▶ About this exercise: Each record that follows is to be output in full, precisely as written.

▶ Data for this exercise:
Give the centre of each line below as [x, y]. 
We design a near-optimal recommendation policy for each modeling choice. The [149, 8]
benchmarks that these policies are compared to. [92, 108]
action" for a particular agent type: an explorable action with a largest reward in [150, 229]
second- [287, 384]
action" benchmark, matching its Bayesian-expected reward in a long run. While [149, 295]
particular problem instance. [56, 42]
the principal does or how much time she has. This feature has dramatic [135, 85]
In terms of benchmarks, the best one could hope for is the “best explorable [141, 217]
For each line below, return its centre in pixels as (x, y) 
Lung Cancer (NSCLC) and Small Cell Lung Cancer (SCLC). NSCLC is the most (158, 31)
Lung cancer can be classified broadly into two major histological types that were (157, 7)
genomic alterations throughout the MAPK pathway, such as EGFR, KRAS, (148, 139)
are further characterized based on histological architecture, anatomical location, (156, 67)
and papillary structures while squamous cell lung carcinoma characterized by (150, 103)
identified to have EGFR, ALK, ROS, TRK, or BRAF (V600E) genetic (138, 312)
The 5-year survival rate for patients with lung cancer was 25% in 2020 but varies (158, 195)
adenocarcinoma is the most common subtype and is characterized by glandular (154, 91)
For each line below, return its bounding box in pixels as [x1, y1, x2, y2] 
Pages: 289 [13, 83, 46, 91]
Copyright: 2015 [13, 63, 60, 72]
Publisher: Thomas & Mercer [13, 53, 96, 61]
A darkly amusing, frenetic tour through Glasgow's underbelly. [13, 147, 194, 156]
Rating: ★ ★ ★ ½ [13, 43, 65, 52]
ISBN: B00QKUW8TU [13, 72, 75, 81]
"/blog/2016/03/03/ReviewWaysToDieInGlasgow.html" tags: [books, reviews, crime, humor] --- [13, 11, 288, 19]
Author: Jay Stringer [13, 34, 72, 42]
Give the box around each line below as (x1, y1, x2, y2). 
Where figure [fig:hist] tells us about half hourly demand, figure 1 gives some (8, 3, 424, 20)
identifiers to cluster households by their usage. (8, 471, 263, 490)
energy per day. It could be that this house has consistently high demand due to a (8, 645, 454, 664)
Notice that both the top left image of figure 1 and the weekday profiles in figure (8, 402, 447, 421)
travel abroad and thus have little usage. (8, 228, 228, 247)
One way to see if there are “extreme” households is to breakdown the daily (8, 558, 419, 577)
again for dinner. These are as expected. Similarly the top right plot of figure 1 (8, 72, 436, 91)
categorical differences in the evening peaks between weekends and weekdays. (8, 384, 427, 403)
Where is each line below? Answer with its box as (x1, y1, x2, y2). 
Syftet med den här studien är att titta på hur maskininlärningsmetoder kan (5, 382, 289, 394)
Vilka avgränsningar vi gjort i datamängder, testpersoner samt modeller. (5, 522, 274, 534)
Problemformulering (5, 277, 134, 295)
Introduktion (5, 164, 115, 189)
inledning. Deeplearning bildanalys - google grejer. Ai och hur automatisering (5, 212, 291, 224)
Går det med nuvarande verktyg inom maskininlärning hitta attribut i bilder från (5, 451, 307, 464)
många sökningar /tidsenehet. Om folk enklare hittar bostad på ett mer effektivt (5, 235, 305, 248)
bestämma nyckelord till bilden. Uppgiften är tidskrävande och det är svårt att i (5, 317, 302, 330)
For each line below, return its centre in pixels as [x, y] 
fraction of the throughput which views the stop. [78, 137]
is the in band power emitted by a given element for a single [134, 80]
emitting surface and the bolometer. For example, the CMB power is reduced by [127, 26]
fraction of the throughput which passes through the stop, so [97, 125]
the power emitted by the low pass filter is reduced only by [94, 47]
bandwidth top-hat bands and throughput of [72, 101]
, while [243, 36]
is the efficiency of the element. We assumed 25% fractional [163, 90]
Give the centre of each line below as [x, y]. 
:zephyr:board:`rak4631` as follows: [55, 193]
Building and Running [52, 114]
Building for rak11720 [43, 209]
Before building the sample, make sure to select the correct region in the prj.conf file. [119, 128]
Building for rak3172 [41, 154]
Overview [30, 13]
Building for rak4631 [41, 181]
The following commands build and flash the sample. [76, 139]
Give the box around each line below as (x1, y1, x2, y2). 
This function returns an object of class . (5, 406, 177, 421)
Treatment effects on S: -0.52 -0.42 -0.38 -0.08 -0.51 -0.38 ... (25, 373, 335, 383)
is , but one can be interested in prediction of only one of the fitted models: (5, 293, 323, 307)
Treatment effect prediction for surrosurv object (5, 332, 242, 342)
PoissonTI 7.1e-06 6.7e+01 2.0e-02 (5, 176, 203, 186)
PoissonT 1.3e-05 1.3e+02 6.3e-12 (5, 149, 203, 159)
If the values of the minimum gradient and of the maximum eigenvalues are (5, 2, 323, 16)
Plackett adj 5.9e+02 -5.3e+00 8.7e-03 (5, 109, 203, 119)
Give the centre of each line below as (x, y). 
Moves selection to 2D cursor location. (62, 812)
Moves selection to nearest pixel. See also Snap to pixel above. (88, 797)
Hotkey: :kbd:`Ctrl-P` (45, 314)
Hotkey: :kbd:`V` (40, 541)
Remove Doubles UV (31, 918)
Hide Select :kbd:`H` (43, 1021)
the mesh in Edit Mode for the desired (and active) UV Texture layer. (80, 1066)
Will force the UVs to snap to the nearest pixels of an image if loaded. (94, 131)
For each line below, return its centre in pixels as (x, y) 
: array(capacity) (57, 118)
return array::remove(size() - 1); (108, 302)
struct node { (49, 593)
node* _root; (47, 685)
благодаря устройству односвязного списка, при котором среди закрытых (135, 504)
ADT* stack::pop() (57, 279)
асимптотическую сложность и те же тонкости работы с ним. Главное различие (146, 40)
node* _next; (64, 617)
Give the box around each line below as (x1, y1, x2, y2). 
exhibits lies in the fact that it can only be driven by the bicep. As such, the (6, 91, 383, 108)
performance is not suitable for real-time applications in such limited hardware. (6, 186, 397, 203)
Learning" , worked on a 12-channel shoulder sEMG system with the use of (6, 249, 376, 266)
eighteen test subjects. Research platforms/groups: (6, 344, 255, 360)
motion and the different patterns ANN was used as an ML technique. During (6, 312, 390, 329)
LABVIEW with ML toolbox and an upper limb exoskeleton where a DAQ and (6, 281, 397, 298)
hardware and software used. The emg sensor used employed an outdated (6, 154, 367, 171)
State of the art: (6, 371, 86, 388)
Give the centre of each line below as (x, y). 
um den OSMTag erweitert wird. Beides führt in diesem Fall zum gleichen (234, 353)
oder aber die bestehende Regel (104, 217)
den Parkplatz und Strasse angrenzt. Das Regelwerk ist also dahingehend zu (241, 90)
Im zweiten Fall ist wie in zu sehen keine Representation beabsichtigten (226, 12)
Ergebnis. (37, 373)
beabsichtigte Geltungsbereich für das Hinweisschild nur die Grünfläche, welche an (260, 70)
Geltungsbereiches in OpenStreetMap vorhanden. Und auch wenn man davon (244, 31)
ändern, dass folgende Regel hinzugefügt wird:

▶ Exercise output:
Give the centre of each line below as [x, y]. 
We design a near-optimal recommendation policy for each modeling choice. The [149, 8]
benchmarks that these policies are compared to. [92, 108]
action" for a particular agent type: an explorable action with a largest reward in [150, 229]
second- [287, 384]
action" benchmark, matching its Bayesian-expected reward in a long run. While [149, 295]
particular problem instance. [56, 42]
the principal does or how much time she has. This feature has dramatic [135, 85]
In terms of benchmarks, the best one could hope for is the “best explorable [141, 217]
For each line below, return its centre in pixels as (x, y) 
Lung Cancer (NSCLC) and Small Cell Lung Cancer (SCLC). NSCLC is the most (158, 31)
Lung cancer can be classified broadly into two major histological types that were (157, 7)
genomic alterations throughout the MAPK pathway, such as EGFR, KRAS, (148, 139)
are further characterized based on histological architecture, anatomical location, (156, 67)
and papillary structures while squamous cell lung carcinoma characterized by (150, 103)
identified to have EGFR, ALK, ROS, TRK, or BRAF (V600E) genetic (138, 312)
The 5-year survival rate for patients with lung cancer was 25% in 2020 but varies (158, 195)
adenocarcinoma is the most common subtype and is characterized by glandular (154, 91)
For each line below, return its bounding box in pixels as [x1, y1, x2, y2] 
Pages: 289 [13, 83, 46, 91]
Copyright: 2015 [13, 63, 60, 72]
Publisher: Thomas & Mercer [13, 53, 96, 61]
A darkly amusing, frenetic tour through Glasgow's underbelly. [13, 147, 194, 156]
Rating: ★ ★ ★ ½ [13, 43, 65, 52]
ISBN: B00QKUW8TU [13, 72, 75, 81]
"/blog/2016/03/03/ReviewWaysToDieInGlasgow.html" tags: [books, reviews, crime, humor] --- [13, 11, 288, 19]
Author: Jay Stringer [13, 34, 72, 42]
Give the box around each line below as (x1, y1, x2, y2). 
Where figure [fig:hist] tells us about half hourly demand, figure 1 gives some (8, 3, 424, 20)
identifiers to cluster households by their usage. (8, 471, 263, 490)
energy per day. It could be that this house has consistently high demand due to a (8, 645, 454, 664)
Notice that both the top left image of figure 1 and the weekday profiles in figure (8, 402, 447, 421)
travel abroad and thus have little usage. (8, 228, 228, 247)
One way to see if there are “extreme” households is to breakdown the daily (8, 558, 419, 577)
again for dinner. These are as expected. Similarly the top right plot of figure 1 (8, 72, 436, 91)
categorical differences in the evening peaks between weekends and weekdays. (8, 384, 427, 403)
Where is each line below? Answer with its box as (x1, y1, x2, y2). 
Syftet med den här studien är att titta på hur maskininlärningsmetoder kan (5, 382, 289, 394)
Vilka avgränsningar vi gjort i datamängder, testpersoner samt modeller. (5, 522, 274, 534)
Problemformulering (5, 277, 134, 295)
Introduktion (5, 164, 115, 189)
inledning. Deeplearning bildanalys - google grejer. Ai och hur automatisering (5, 212, 291, 224)
Går det med nuvarande verktyg inom maskininlärning hitta attribut i bilder från (5, 451, 307, 464)
många sökningar /tidsenehet. Om folk enklare hittar bostad på ett mer effektivt (5, 235, 305, 248)
bestämma nyckelord till bilden. Uppgiften är tidskrävande och det är svårt att i (5, 317, 302, 330)
For each line below, return its centre in pixels as [x, y] 
fraction of the throughput which views the stop. [78, 137]
is the in band power emitted by a given element for a single [134, 80]
emitting surface and the bolometer. For example, the CMB power is reduced by [127, 26]
fraction of the throughput which passes through the stop, so [97, 125]
the power emitted by the low pass filter is reduced only by [94, 47]
bandwidth top-hat bands and throughput of [72, 101]
, while [243, 36]
is the efficiency of the element. We assumed 25% fractional [163, 90]
Give the centre of each line below as [x, y]. 
:zephyr:board:`rak4631` as follows: [55, 193]
Building and Running [52, 114]
Building for rak11720 [43, 209]
Before building the sample, make sure to select the correct region in the prj.conf file. [119, 128]
Building for rak3172 [41, 154]
Overview [30, 13]
Building for rak4631 [41, 181]
The following commands build and flash the sample. [76, 139]
Give the box around each line below as (x1, y1, x2, y2). 
This function returns an object of class . (5, 406, 177, 421)
Treatment effects on S: -0.52 -0.42 -0.38 -0.08 -0.51 -0.38 ... (25, 373, 335, 383)
is , but one can be interested in prediction of only one of the fitted models: (5, 293, 323, 307)
Treatment effect prediction for surrosurv object (5, 332, 242, 342)
PoissonTI 7.1e-06 6.7e+01 2.0e-02 (5, 176, 203, 186)
PoissonT 1.3e-05 1.3e+02 6.3e-12 (5, 149, 203, 159)
If the values of the minimum gradient and of the maximum eigenvalues are (5, 2, 323, 16)
Plackett adj 5.9e+02 -5.3e+00 8.7e-03 (5, 109, 203, 119)
Give the centre of each line below as (x, y). 
Moves selection to 2D cursor location. (62, 812)
Moves selection to nearest pixel. See also Snap to pixel above. (88, 797)
Hotkey: :kbd:`Ctrl-P` (45, 314)
Hotkey: :kbd:`V` (40, 541)
Remove Doubles UV (31, 918)
Hide Select :kbd:`H` (43, 1021)
the mesh in Edit Mode for the desired (and active) UV Texture layer. (80, 1066)
Will force the UVs to snap to the nearest pixels of an image if loaded. (94, 131)
For each line below, return its centre in pixels as (x, y) 
: array(capacity) (57, 118)
return array::remove(size() - 1); (108, 302)
struct node { (49, 593)
node* _root; (47, 685)
благодаря устройству односвязного списка, при котором среди закрытых (135, 504)
ADT* stack::pop() (57, 279)
асимптотическую сложность и те же тонкости работы с ним. Главное различие (146, 40)
node* _next; (64, 617)
Give the box around each line below as (x1, y1, x2, y2). 
exhibits lies in the fact that it can only be driven by the bicep. As such, the (6, 91, 383, 108)
performance is not suitable for real-time applications in such limited hardware. (6, 186, 397, 203)
Learning" , worked on a 12-channel shoulder sEMG system with the use of (6, 249, 376, 266)
eighteen test subjects. Research platforms/groups: (6, 344, 255, 360)
motion and the different patterns ANN was used as an ML technique. During (6, 312, 390, 329)
LABVIEW with ML toolbox and an upper limb exoskeleton where a DAQ and (6, 281, 397, 298)
hardware and software used. The emg sensor used employed an outdated (6, 154, 367, 171)
State of the art: (6, 371, 86, 388)
Give the centre of each line below as (x, y). 
um den OSMTag erweitert wird. Beides führt in diesem Fall zum gleichen (234, 353)
oder aber die bestehende Regel (104, 217)
den Parkplatz und Strasse angrenzt. Das Regelwerk ist also dahingehend zu (241, 90)
Im zweiten Fall ist wie in zu sehen keine Representation beabsichtigten (226, 12)
Ergebnis. (37, 373)
beabsichtigte Geltungsbereich für das Hinweisschild nur die Grünfläche, welche an (260, 70)
Geltungsbereiches in OpenStreetMap vorhanden. Und auch wenn man davon (244, 31)
ändern, dass folgende Regel hinzugefügt wird:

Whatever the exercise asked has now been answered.